■ Action item
In the entries below, find the line with "categories. First is" and the line with "types of equations, which"; copy them and every line between them exactly, but not the pictures.

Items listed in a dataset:
===
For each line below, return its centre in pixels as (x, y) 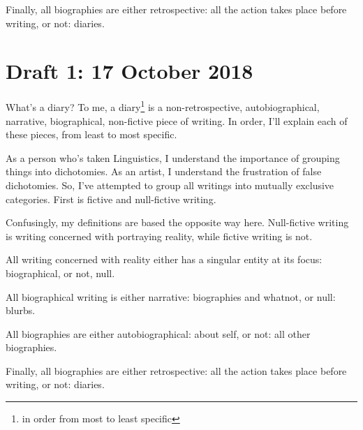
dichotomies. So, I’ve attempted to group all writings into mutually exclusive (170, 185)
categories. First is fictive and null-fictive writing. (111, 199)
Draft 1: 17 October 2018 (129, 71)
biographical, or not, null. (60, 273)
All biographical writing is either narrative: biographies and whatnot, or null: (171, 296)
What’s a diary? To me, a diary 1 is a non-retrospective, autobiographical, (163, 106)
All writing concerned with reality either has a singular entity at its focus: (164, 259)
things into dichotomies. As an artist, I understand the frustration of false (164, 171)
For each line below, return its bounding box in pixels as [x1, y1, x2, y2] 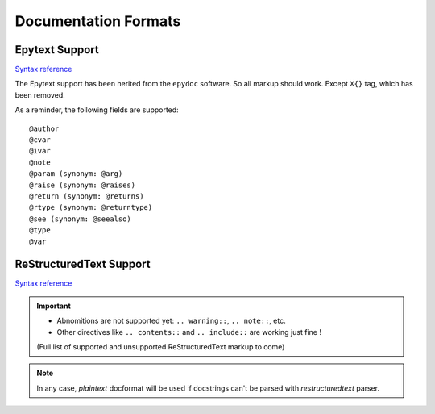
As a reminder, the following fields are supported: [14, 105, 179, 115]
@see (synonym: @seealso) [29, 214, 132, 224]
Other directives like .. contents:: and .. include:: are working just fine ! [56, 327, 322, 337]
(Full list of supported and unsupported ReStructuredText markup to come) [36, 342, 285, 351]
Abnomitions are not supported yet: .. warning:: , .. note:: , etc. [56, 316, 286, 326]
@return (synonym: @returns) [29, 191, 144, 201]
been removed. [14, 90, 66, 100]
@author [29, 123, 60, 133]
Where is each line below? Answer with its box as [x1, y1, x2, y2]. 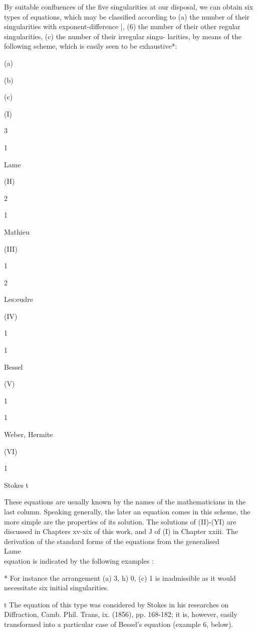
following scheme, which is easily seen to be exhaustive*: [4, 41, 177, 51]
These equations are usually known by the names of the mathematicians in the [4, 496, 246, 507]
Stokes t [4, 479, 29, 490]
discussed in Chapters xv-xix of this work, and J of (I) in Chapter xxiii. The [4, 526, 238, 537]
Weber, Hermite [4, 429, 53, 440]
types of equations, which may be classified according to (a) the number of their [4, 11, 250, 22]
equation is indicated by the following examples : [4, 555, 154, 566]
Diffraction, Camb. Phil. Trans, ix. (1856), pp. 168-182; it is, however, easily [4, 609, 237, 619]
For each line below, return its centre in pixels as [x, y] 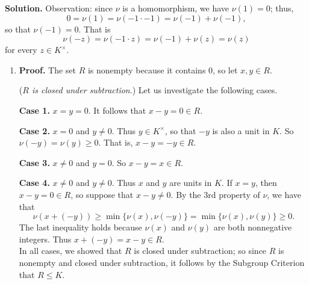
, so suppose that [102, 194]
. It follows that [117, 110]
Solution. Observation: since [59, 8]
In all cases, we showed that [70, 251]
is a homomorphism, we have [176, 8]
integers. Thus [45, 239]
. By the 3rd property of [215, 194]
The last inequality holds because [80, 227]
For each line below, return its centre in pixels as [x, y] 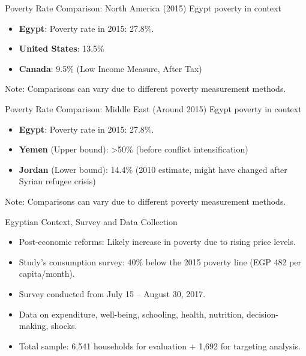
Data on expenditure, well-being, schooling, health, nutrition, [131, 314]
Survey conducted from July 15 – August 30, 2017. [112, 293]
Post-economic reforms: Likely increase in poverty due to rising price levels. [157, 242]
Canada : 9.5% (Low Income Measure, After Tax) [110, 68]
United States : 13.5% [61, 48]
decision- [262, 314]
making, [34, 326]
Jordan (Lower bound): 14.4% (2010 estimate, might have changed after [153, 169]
===
■ Exercise result
categories. First is fictive and null-fictive writing. (111, 199)
Draft 1: 17 October 2018 (129, 71)
biographical, or not, null. (60, 273)
All biographical writing is either narrative: biographies and whatnot, or null: (171, 296)
What’s a diary? To me, a diary 1 is a non-retrospective, autobiographical, (163, 106)
All writing concerned with reality either has a singular entity at its focus: (164, 259)
things into dichotomies. As an artist, I understand the frustration of false (164, 171)
For each line below, return its bounding box in pixels as [x1, y1, x2, y2] 
As a reminder, the following fields are supported: [14, 105, 179, 115]
@see (synonym: @seealso) [29, 214, 132, 224]
Other directives like .. contents:: and .. include:: are working just fine ! [56, 327, 322, 337]
(Full list of supported and unsupported ReStructuredText markup to come) [36, 342, 285, 351]
Abnomitions are not supported yet: .. warning:: , .. note:: , etc. [56, 316, 286, 326]
@return (synonym: @returns) [29, 191, 144, 201]
been removed. [14, 90, 66, 100]
@author [29, 123, 60, 133]
Where is each line below? Answer with its box as [x1, y1, x2, y2]. 
following scheme, which is easily seen to be exhaustive*: [4, 41, 177, 51]
These equations are usually known by the names of the mathematicians in the [4, 496, 246, 507]
Stokes t [4, 479, 29, 490]
discussed in Chapters xv-xix of this work, and J of (I) in Chapter xxiii. The [4, 526, 238, 537]
Weber, Hermite [4, 429, 53, 440]
types of equations, which may be classified according to (a) the number of their [4, 11, 250, 22]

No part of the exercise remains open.